Select from the records below every line that has the word "Manager" in it.

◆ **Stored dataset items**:
= = = = =

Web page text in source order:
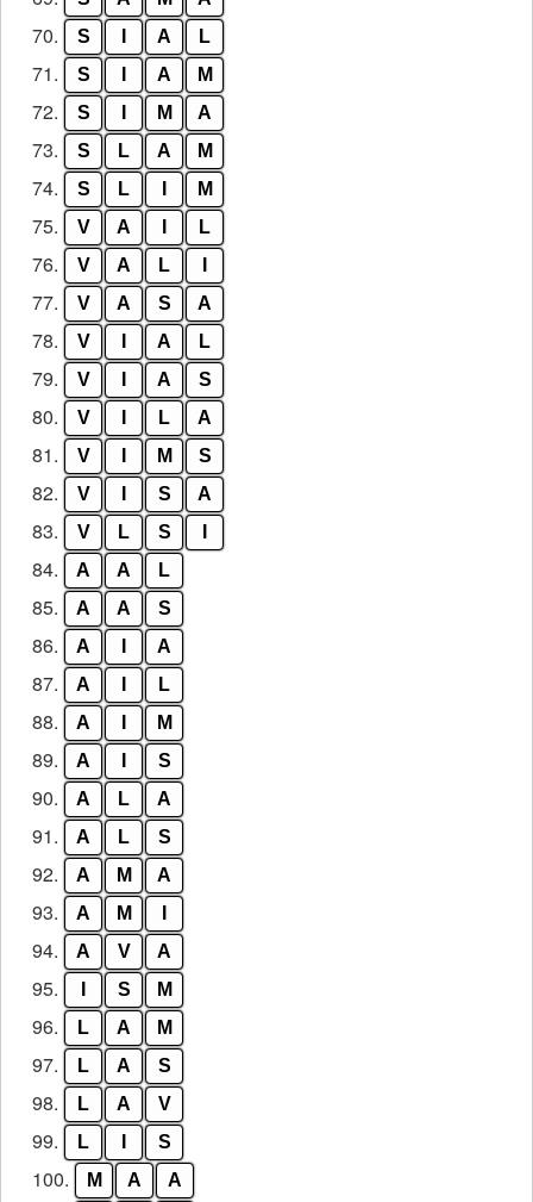
70. S A L
71. S A M
72. S M A
73. S L A M
74. S L M
75. V A L
76. V A L
77. V A S A
78. V A L
79. V A S
80. V L A
81. V M S
82. V S A
83. V L S
84. A A L
85. A A S
86. A A
87. A L
88. A M
89. A S
90. A L A
91. A L S
92. A M A
93. A M
94. A V A
95. S M
96. L A M
97. L A S
98. L A V
99. L S
100. M A A
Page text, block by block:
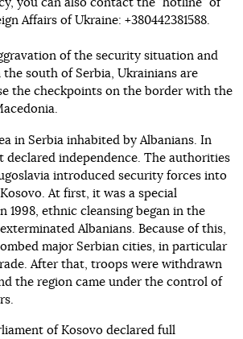
you can also contact the "hotline" of
Affairs of Ukraine: +380442381588.
of the security situation and
south of Serbia, Ukrainians are
the checkpoints on the border with the
in Serbia inhabited by Albanians. In
declared independence. The authorities
introduced security forces into
At first, it was a special
1998, ethnic cleansing began in the
Albanians. Because of this,
major Serbian cities, in particular
After that, troops were withdrawn
the region came under the control of
of Kosovo declared full
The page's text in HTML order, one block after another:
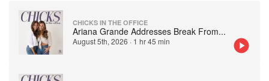
CHICKS IN THE OFFICE
Ariana Grande Addresses Break From...
August 5th, 2026 · 1 hr 45 min
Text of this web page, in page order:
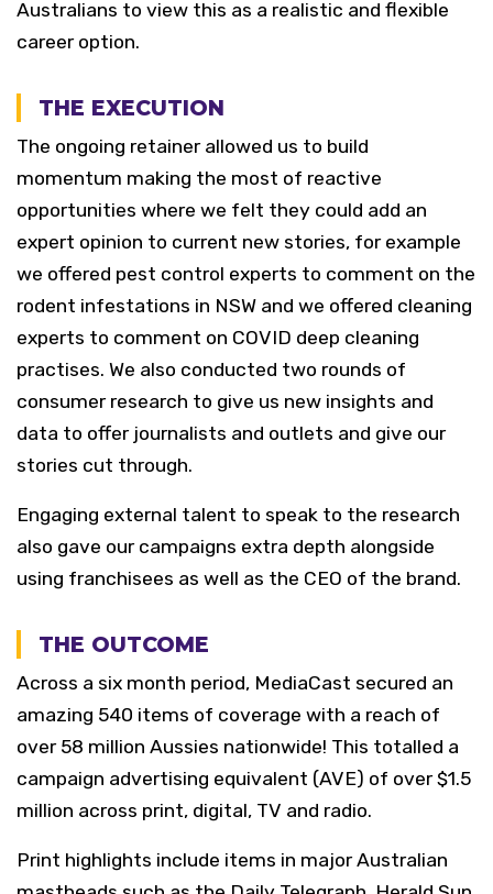
Australians to view this as a realistic and flexible
career option.
THE EXECUTION
The ongoing retainer allowed us to build
momentum making the most of reactive
opportunities where we felt they could add an
expert opinion to current new stories, for example
we offered pest control experts to comment on the
rodent infestations in NSW and we offered cleaning
experts to comment on COVID deep cleaning
practises. We also conducted two rounds of
consumer research to give us new insights and
data to offer journalists and outlets and give our
stories cut through.
Engaging external talent to speak to the research
also gave our campaigns extra depth alongside
using franchisees as well as the CEO of the brand.
THE OUTCOME
Across a six month period, MediaCast secured an
amazing 540 items of coverage with a reach of
over 58 million Aussies nationwide! This totalled a
campaign advertising equivalent (AVE) of over $1.5
million across print, digital, TV and radio.
Print highlights include items in major Australian
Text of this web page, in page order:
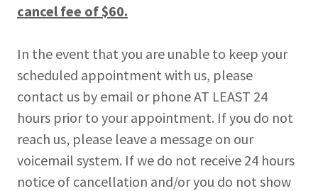
cancel fee of $60.
In the event that you are unable to keep your
scheduled appointment with us, please
contact us by email or phone AT LEAST 24
hours prior to your appointment. If you do not
reach us, please leave a message on our
voicemail system. If we do not receive 24 hours
notice of cancellation and/or you do not show
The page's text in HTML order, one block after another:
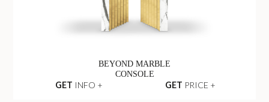
BEYOND MARBLE
CONSOLE
GET INFO + GET PRICE +
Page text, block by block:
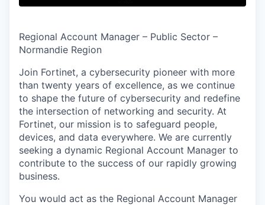
Regional Account Manager – Public Sector –
Normandie Region
Join Fortinet, a cybersecurity pioneer with more
than twenty years of excellence, as we continue
to shape the future of cybersecurity and redefine
the intersection of networking and security. At
Fortinet, our mission is to safeguard people,
devices, and data everywhere. We are currently
seeking a dynamic Regional Account Manager to
contribute to the success of our rapidly growing
business.
You would act as the Regional Account Manager
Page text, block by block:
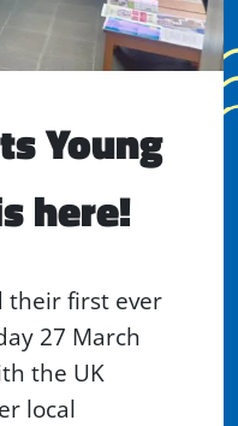
Young
here!
their first ever
27 March
the UK
local
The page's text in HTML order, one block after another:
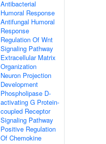
Antibacterial
Humoral Response
Antifungal Humoral
Response
Regulation Of Wnt
Signaling Pathway
Extracellular Matrix
Organization
Neuron Projection
Development
Phospholipase D-
activating G Protein-
coupled Receptor
Signaling Pathway
Positive Regulation
Of Chemokine
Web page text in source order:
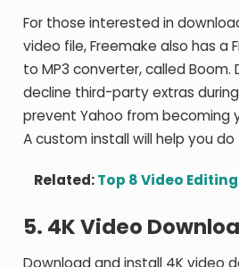
For those interested in
video file, Freemake also has a
to MP3 converter, called
decline third-party extras
prevent Yahoo from becoming
A custom install will help you
Related:Top 8 Video
5. 4K Video
Download and install 4K video
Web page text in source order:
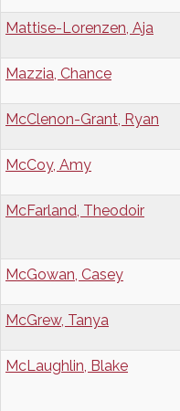
Mattise-Lorenzen, Aja
Mazzia, Chance
McClenon-Grant, Ryan
McCoy, Amy
McFarland, Theodoir
McGowan, Casey
McGrew, Tanya
McLaughlin, Blake
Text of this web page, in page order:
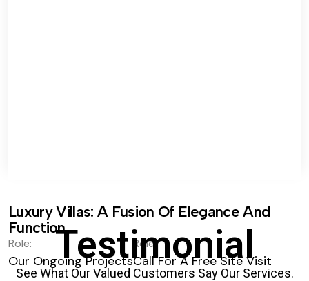
Luxury Villas: A Fusion Of Elegance And
Function.
Role:
Our Ongoing Projects
Role:
Call For A Free Site Visit
Testimonial
See What Our Valued Customers Say Our Services.

= = = = =

◆ **Response for this exercise**:
Regional Account Manager – Public Sector –
seeking a dynamic Regional Account Manager to
You would act as the Regional Account Manager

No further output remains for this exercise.